Database Open Access
MIMIC-III Waveform Database Matched Subset
Benjamin Moody , George Moody , Mauricio Villarroel , Gari D. Clifford , Ikaro Silva
Published: April 7, 2020. Version: 1.0
When using this resource, please cite:
(show more options)
Moody, B., Moody, G., Villarroel, M., Clifford, G. D., & Silva, I. (2020). MIMIC-III Waveform Database Matched Subset (version 1.0). PhysioNet. https://doi.org/10.13026/c2294b.
Johnson, A. E. W., Pollard, T. J., Shen, L., Lehman, L. H., Feng, M., Ghassemi, M., Moody, B., Szolovits, P., Celi, L. A., & Mark, R. G. (2016). MIMIC-III, a freely accessible critical care database. Scientific Data, 3, 160035.
Please include the standard citation for PhysioNet:
(show more options)
Goldberger, A., Amaral, L., Glass, L., Hausdorff, J., Ivanov, P. C., Mark, R., ... & Stanley, H. E. (2000). PhysioBank, PhysioToolkit, and PhysioNet: Components of a new research resource for complex physiologic signals. Circulation [Online]. 101 (23), pp. e215–e220.

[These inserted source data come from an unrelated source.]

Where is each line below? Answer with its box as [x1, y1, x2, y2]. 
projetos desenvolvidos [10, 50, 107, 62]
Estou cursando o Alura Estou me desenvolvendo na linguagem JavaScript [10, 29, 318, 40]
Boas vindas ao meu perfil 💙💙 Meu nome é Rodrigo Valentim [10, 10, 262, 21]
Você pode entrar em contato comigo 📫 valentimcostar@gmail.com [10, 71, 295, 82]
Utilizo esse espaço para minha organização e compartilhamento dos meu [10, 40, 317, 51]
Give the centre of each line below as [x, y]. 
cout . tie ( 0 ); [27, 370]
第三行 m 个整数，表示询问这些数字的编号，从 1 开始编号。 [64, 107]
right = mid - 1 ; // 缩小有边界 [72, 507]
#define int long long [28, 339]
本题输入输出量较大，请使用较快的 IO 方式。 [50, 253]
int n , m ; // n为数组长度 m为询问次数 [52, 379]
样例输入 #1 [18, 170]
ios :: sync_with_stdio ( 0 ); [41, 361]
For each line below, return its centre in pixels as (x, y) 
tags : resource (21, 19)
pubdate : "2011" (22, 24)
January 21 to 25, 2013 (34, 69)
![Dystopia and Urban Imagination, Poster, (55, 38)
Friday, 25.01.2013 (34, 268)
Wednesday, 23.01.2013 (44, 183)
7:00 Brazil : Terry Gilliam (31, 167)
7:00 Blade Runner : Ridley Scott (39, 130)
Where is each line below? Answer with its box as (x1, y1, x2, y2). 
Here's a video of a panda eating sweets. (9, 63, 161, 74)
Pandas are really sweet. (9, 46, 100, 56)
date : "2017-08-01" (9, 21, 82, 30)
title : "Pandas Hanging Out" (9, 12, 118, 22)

The MIMIC-III Waveform Database Matched Subset contains 22,317 waveform records, and 22,247 numerics records, for 10,282 distinct ICU patients. These recordings typically include digitized signals such as ECG, ABP, respiration, and PPG, as well as periodic measurements such as heart rate, oxygen saturation, and systolic, mean, and diastolic blood pressure.

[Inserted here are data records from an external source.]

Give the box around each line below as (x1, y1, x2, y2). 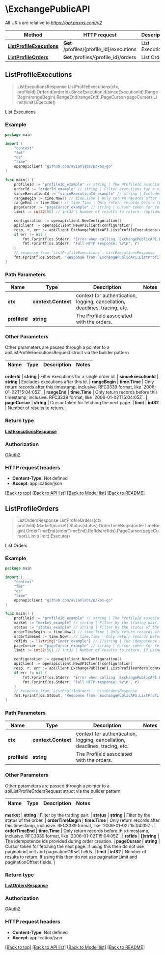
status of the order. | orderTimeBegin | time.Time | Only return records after (5, 817, 160, 823)
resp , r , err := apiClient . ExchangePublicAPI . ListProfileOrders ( (14, 666, 151, 671)
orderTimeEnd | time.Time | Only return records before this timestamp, (5, 828, 150, 834)
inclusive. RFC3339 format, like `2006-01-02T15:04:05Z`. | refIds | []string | (5, 833, 160, 839)
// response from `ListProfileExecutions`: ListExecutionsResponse (14, 250, 155, 255)
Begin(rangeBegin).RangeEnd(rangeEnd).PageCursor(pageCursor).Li (17, 94, 157, 100)
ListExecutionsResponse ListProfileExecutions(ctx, (17, 84, 119, 90)
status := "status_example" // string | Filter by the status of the (14, 625, 160, 630)
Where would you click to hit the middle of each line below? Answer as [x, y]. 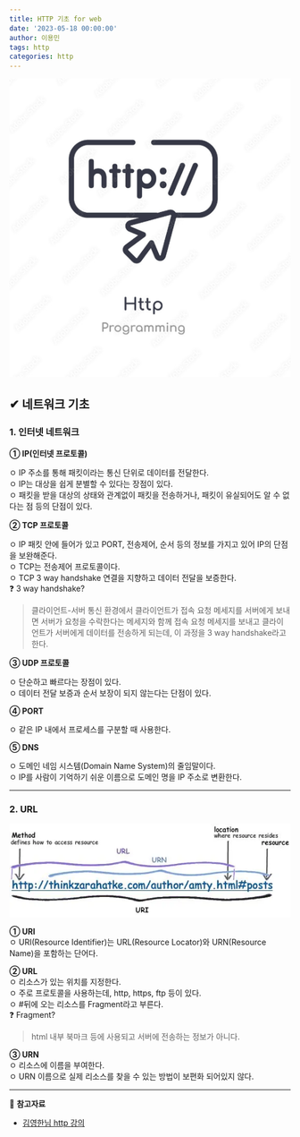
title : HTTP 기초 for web [56, 19]
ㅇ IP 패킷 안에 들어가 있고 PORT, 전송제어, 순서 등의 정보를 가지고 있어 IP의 [141, 544]
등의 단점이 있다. [64, 506]
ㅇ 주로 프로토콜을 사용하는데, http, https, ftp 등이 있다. [105, 993]
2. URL [24, 808]
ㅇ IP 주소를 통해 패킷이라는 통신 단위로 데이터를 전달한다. [109, 472]
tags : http [29, 47]
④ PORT [27, 711]
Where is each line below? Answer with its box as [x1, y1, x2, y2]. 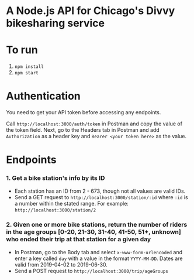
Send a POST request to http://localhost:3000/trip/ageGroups [14, 267, 168, 274]
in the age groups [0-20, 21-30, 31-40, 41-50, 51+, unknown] [6, 228, 181, 236]
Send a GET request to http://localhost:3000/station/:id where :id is [14, 193, 188, 200]
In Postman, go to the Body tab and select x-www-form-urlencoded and [14, 248, 183, 255]
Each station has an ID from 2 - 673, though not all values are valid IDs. [14, 187, 186, 194]
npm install [14, 64, 44, 70]
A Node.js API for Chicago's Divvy [6, 4, 175, 18]
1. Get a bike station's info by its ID [6, 174, 105, 182]
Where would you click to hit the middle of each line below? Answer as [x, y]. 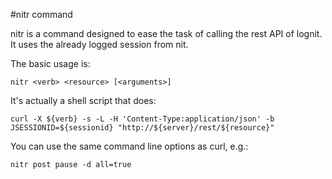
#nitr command [41, 14]
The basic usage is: [50, 63]
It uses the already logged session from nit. [99, 44]
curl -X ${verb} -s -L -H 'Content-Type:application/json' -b [142, 119]
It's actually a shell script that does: [83, 100]
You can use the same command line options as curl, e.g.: [129, 146]
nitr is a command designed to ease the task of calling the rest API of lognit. [166, 33]
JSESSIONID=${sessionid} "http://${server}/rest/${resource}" [142, 128]
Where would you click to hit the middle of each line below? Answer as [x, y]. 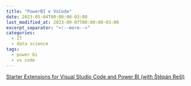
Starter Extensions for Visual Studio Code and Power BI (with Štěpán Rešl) [95, 77]
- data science [30, 44]
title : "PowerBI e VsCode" [39, 11]
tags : [13, 49]
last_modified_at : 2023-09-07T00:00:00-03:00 [62, 22]
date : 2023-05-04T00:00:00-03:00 [47, 17]
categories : [21, 33]
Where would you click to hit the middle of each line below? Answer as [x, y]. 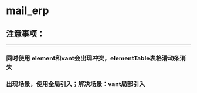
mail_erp [28, 11]
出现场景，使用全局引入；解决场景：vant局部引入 [76, 84]
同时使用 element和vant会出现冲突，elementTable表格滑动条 [93, 58]
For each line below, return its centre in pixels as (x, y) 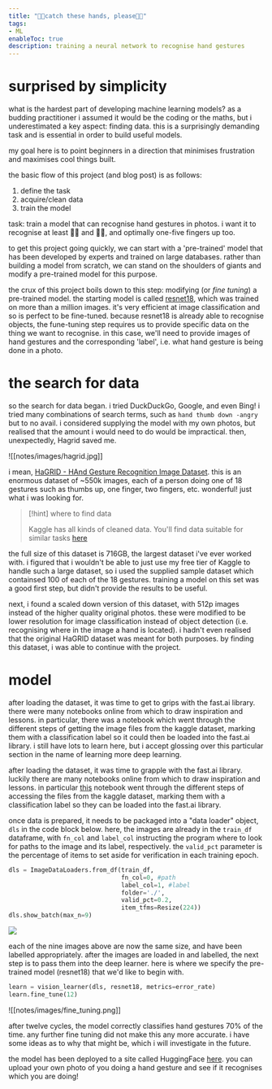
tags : (17, 24)
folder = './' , (142, 893)
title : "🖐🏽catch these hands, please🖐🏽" (78, 16)
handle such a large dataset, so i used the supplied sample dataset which (131, 571)
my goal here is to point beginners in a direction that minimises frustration (132, 150)
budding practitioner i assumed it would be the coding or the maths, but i (130, 118)
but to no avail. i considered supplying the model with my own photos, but (132, 423)
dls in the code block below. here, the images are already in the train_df (130, 829)
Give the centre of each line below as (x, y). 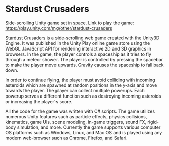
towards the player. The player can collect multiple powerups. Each (75, 90)
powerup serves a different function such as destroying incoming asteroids (83, 96)
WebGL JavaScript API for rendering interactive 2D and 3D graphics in (78, 48)
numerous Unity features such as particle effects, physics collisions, (76, 116)
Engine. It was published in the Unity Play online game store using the (78, 43)
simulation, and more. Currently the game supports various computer (89, 127)
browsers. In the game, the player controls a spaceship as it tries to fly (78, 54)
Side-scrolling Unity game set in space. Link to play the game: (70, 23)
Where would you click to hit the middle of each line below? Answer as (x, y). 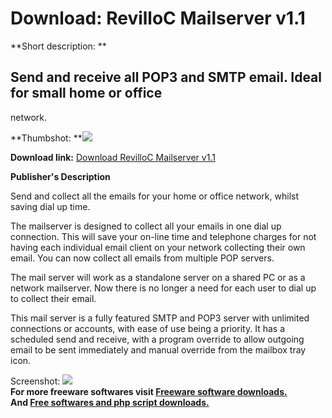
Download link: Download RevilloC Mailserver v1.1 (113, 157)
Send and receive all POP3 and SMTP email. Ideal (166, 77)
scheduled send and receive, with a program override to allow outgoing (157, 339)
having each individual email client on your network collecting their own (158, 247)
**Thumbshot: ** (46, 138)
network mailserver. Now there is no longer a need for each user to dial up (163, 288)
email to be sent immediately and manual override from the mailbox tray (158, 349)
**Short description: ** (58, 46)
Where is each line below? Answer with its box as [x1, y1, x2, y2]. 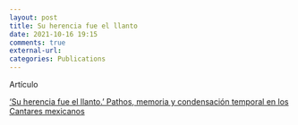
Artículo [9, 79, 38, 89]
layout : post [9, 12, 58, 22]
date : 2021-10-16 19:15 [9, 29, 98, 38]
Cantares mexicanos [9, 106, 85, 116]
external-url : [9, 46, 63, 55]
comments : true [9, 37, 66, 47]
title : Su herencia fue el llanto [9, 21, 139, 30]
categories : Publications [9, 54, 106, 63]

This database is a subset of the MIMIC-III Waveform Database, representing those records for which the patient has been identified, and their corresponding clinical records are available in the MIMIC-III Clinical Database.
The MIMIC-III Waveform Database contains thousands of recordings of multiple physiologic signals (“waveforms”) and time series of vital signs (“numerics”) collected from bedside patient monitors in adult and neonatal intensive care units (ICUs).

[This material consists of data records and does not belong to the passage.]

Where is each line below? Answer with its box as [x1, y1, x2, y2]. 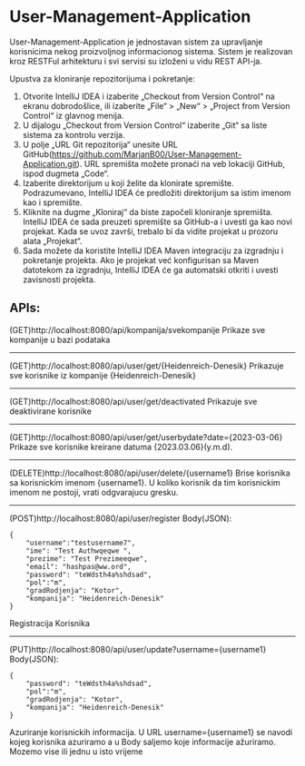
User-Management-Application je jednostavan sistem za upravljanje [9, 36, 263, 47]
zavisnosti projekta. [22, 274, 96, 285]
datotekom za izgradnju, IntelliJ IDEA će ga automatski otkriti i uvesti [22, 264, 279, 275]
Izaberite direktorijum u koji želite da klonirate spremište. [22, 177, 234, 188]
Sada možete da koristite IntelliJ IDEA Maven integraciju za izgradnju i [22, 245, 284, 256]
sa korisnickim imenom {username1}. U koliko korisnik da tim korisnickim [9, 476, 281, 487]
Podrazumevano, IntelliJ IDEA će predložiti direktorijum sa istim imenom [22, 187, 292, 198]
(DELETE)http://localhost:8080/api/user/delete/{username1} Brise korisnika [9, 467, 290, 478]
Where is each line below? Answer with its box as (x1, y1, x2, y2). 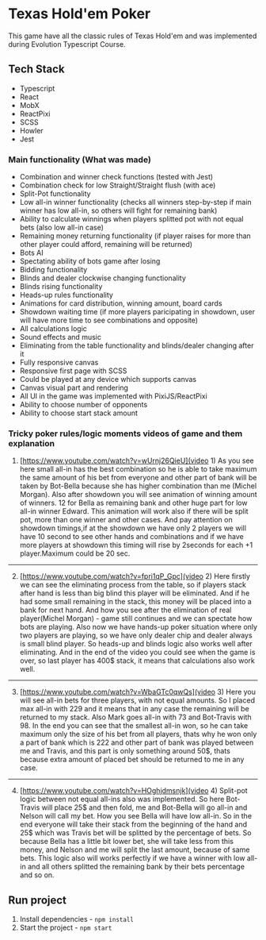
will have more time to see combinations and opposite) (19, 315, 199, 326)
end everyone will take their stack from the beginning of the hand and (19, 819, 248, 830)
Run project (8, 893, 67, 907)
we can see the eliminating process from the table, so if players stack (19, 580, 247, 590)
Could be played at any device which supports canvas (19, 375, 197, 384)
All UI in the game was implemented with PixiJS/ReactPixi (19, 391, 207, 401)
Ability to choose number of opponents (19, 400, 148, 410)
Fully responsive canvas (19, 358, 99, 368)
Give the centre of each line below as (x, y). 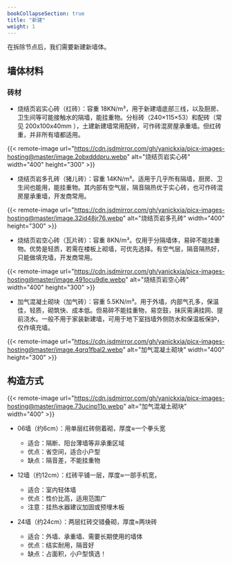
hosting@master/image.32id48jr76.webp (65, 218)
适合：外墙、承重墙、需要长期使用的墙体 (85, 536)
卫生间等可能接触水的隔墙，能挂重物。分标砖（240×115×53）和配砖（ (116, 118)
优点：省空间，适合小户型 (64, 451)
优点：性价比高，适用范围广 (67, 498)
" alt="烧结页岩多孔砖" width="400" (174, 218)
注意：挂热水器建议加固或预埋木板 (76, 507)
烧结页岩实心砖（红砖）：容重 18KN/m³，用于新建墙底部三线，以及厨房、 (120, 109)

An ICU bedside monitor collects a great deal of data, from which it is possible to infer something about a patient’s physiological state. However, in order to understand how these waveforms are influenced by disease state and treatment, and the extent to which phenomena observed in the waveform can serve as indicators of disease, it is necessary to look at the broader context: patient demographics, diagnoses, medications, lab tests, and other information that is recorded by caregivers in the electronic medical record.
Collecting this broad clinical context is the task of the MIMIC-III Clinical Database, which was created in parallel with the Waveform Database and contains information about many of the same patients. The Matched Subset consists of all of the waveform and numerics recordings for which the corresponding clinical record is also available.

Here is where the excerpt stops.